不管如何,齐焕霞落水一事还未激起一点水花,就默不作声地平息了下去,只是国舅府上大夫人之后却莫名感觉到,来找她有意儿女亲事的人越发多了起来,而且一反过去都是看中蕖儿的情况,询问芙儿的人奇迹般得多了起来。

额,用奇迹是不是太失礼了一点......

看着手边一堆的帖子,何氏叹了口气,虽然这不能算是一件坏事,毕竟之前蕖儿和芙儿的情况实在是差距太大了,可如今突然都变得这么吃香,也令人觉得很棘手,毕竟两个孩子今年才都十岁啊。

云板清脆一响,堂中的小娇娘拉着纤细婉转的嗓子唱起了民间小调,那咿咿呀呀的声音格外好听,只是冯嘉明听了半响,也没听出来那小娘到底唱什么,只好长长地叹了口气。

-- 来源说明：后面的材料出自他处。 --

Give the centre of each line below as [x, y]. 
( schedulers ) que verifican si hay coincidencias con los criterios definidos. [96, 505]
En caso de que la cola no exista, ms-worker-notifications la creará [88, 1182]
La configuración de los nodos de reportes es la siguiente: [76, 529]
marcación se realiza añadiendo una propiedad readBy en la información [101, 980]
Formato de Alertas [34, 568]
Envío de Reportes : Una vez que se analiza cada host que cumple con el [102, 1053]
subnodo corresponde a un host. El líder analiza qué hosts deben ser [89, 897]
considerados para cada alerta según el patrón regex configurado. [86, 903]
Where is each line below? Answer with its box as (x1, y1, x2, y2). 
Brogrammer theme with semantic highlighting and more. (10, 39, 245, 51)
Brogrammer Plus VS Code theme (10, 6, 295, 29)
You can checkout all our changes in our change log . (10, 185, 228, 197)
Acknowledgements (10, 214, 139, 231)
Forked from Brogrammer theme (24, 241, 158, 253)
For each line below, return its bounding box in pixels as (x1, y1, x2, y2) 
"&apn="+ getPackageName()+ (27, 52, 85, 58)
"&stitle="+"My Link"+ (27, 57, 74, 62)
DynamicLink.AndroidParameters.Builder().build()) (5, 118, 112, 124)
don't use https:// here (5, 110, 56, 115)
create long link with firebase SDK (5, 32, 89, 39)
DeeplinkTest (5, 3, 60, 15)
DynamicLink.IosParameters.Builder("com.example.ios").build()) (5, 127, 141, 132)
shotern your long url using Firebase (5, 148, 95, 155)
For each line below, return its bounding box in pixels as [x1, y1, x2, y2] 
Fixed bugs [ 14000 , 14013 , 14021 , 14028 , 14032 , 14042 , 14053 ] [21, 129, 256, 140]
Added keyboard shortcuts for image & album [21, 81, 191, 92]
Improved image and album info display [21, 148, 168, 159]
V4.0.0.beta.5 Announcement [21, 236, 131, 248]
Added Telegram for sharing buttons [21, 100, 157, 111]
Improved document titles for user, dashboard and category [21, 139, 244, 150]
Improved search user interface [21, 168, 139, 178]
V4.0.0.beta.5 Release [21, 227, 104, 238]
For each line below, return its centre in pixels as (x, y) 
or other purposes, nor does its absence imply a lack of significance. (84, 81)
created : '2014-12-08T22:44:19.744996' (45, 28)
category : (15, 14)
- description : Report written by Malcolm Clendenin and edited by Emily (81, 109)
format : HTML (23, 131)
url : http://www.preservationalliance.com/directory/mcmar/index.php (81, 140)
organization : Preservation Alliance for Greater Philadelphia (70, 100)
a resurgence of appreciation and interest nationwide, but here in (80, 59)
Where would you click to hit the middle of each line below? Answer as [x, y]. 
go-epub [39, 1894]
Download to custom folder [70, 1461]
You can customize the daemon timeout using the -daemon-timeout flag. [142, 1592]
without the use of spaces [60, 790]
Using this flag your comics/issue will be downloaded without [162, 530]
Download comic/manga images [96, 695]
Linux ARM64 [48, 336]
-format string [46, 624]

“我说啊,我听了半天什么也听不明白,你怎么就听得那么认真呢。”

手上拿着的筷子轻轻敲在身侧之人跟前的茶盅壁上,引得对方从全神贯注中回转过来。

“其实我也没怎么听懂来着,不过起码还挺好听的。”

唐信用大拇指比了比隔壁。

“怎么样也总比听那些废物说些不着调的玩意儿来的强。”

“啊,这个倒是......”

冯嘉明点点头。

两个人一安静下来,隔壁的喧闹就越发清晰,混杂着酒杯碰撞,拍桌大笑的动静,还有来自变声期少年们独特的公鸭嗓,毋庸置疑,隔壁房间的那群小混蛋们已经彻底喝高了。

“......我娘啊,说是要让我和表妹成亲。”

这句话响起后,隔壁的房间突兀地安静了下来,接下来响起的,就只有这个少年破锣似的嗓音,用一种漫不经心的,拖沓的,却又不耐烦的口吻,说着自己的家事。

“我那个表妹啊,小我两岁,模样一般吧,也不是说不能看,大概就是不能称得上是美人,也能用清秀佳人来形容的那种。”

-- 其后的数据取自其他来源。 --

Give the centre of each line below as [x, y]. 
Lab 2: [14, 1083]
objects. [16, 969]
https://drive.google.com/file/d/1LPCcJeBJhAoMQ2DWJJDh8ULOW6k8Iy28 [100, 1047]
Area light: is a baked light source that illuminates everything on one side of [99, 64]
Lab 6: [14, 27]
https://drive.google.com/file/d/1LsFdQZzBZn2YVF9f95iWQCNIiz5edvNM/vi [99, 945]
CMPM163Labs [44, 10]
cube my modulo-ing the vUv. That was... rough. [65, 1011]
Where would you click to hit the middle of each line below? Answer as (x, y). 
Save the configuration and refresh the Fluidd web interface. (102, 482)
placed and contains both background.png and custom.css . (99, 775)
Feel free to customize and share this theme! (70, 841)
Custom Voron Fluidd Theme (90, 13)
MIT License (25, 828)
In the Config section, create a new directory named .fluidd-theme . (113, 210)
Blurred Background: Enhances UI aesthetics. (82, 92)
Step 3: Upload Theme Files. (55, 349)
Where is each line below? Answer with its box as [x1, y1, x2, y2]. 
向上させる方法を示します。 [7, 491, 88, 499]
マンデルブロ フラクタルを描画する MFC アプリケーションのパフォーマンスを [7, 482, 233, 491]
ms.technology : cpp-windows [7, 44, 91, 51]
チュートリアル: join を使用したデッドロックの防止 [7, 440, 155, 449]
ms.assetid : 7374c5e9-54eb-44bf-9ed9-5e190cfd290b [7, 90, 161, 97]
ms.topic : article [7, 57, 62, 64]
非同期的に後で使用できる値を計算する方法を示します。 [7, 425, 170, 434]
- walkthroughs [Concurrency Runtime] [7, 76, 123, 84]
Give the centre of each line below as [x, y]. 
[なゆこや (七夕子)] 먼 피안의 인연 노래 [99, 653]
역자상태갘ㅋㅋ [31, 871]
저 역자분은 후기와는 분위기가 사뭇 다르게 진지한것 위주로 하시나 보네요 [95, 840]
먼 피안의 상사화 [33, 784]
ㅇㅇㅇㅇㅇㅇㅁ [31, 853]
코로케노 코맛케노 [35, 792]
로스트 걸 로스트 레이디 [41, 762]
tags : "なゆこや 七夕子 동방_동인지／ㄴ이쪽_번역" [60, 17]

隔壁已经连碰杯的动静都没了,似乎是全屋子的人都在安静地听这个少年说话。

“说实话,表妹的性子还不错啦,待我,还有我屋子里的人,都还好,我们也是青梅竹马一起长大的,两家也算是门当户对,我爹也不反对这门亲事,如果成亲的话,大概也能这么普普通通的将就下去,我以前也想过这样的事,所以早就有所准备了,但是啊,但是啊。”

“咚!”

这是重物砸在桌面上的动静。

“果然还是不甘心啊,如果不曾见过的话,那一天,女学结业的那一天,不甘心啊,为什么非得是我将就呢,为什么我连一争的资格都没有啊!”

此话一出,紧接着就是一片起起落落地叹息声。

“女学结业那天,你果然也偷偷去了啊。”

“啊,这会儿终于明白了‘相见不如不见’这句话的意思。”

“喂,这会儿拽什么文,欠揍么。”

能混在一起,并且不分上下、无话不谈的人,自然身份地位都差不多,这屋子里的差不多都是重臣权贵家中的庶子,或者不怎么受到重视的三子、四子之流,背景吧,有一点,毕竟家世摆在那里,可到底又说不上是真正的千金之子,毕竟要么是嫡庶有别,要么上头有极为出色或者备受关注和重视的长兄、二兄在,甚至连淘气都比不过底下的弟弟,不知不觉就被划分在了边缘的地带,成了家中仿佛可有可无的一员。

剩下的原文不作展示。